(Collected data entries)
[Start of section]

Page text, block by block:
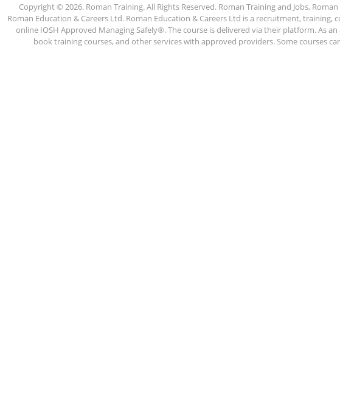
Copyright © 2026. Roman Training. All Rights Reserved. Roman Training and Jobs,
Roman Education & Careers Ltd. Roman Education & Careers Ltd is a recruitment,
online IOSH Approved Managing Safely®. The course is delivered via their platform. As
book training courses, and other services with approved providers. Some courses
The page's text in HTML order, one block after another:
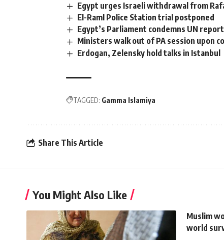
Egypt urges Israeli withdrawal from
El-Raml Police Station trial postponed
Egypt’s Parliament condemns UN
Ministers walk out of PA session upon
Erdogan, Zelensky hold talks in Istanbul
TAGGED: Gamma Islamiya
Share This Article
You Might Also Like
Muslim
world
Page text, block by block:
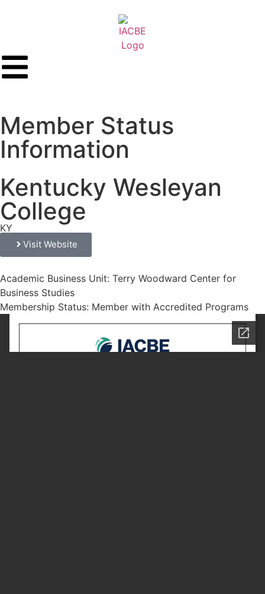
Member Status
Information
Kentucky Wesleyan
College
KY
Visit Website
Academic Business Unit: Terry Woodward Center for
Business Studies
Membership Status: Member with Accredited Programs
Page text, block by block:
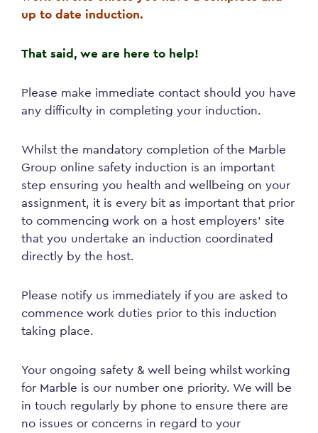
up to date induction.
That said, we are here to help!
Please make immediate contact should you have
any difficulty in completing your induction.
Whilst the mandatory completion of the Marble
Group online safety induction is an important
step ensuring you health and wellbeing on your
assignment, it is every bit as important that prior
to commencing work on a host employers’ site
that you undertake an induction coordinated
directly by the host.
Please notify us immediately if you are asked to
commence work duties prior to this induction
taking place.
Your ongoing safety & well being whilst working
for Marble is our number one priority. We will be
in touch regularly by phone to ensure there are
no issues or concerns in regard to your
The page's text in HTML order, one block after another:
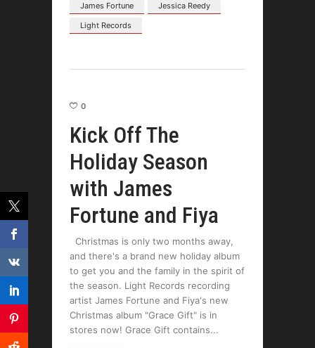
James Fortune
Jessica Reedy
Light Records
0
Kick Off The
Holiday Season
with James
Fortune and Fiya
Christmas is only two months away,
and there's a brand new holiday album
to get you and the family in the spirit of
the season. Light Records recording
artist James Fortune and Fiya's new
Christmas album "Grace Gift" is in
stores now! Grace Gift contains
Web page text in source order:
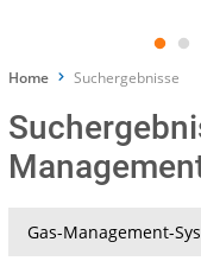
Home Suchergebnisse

[End of section]

Return each entry exactly as it appears above, but exclude the pictures.

> **Task answer**:
Page text, block by block:
Copyright © 2026. Roman Training. All Rights Reserved. Roman Training and Jobs,
Roman Education & Careers Ltd. Roman Education & Careers Ltd is a recruitment,
online IOSH Approved Managing Safely®. The course is delivered via their platform. As
book training courses, and other services with approved providers. Some courses
The page's text in HTML order, one block after another:
Egypt urges Israeli withdrawal from
El-Raml Police Station trial postponed
Egypt’s Parliament condemns UN
Ministers walk out of PA session upon
Erdogan, Zelensky hold talks in Istanbul
TAGGED: Gamma Islamiya
Share This Article
You Might Also Like
Muslim
world
Page text, block by block:
Member Status
Information
Kentucky Wesleyan
College
KY
Visit Website
Academic Business Unit: Terry Woodward Center for
Business Studies
Membership Status: Member with Accredited Programs
Page text, block by block:
up to date induction.
That said, we are here to help!
Please make immediate contact should you have
any difficulty in completing your induction.
Whilst the mandatory completion of the Marble
Group online safety induction is an important
step ensuring you health and wellbeing on your
assignment, it is every bit as important that prior
to commencing work on a host employers’ site
that you undertake an induction coordinated
directly by the host.
Please notify us immediately if you are asked to
commence work duties prior to this induction
taking place.
Your ongoing safety & well being whilst working
for Marble is our number one priority. We will be
in touch regularly by phone to ensure there are
no issues or concerns in regard to your
The page's text in HTML order, one block after another:
James Fortune
Jessica Reedy
Light Records
0
Kick Off The
Holiday Season
with James
Fortune and Fiya
Christmas is only two months away,
and there's a brand new holiday album
to get you and the family in the spirit of
the season. Light Records recording
artist James Fortune and Fiya's new
Christmas album "Grace Gift" is in
stores now! Grace Gift contains
Web page text in source order:
Home Suchergebnisse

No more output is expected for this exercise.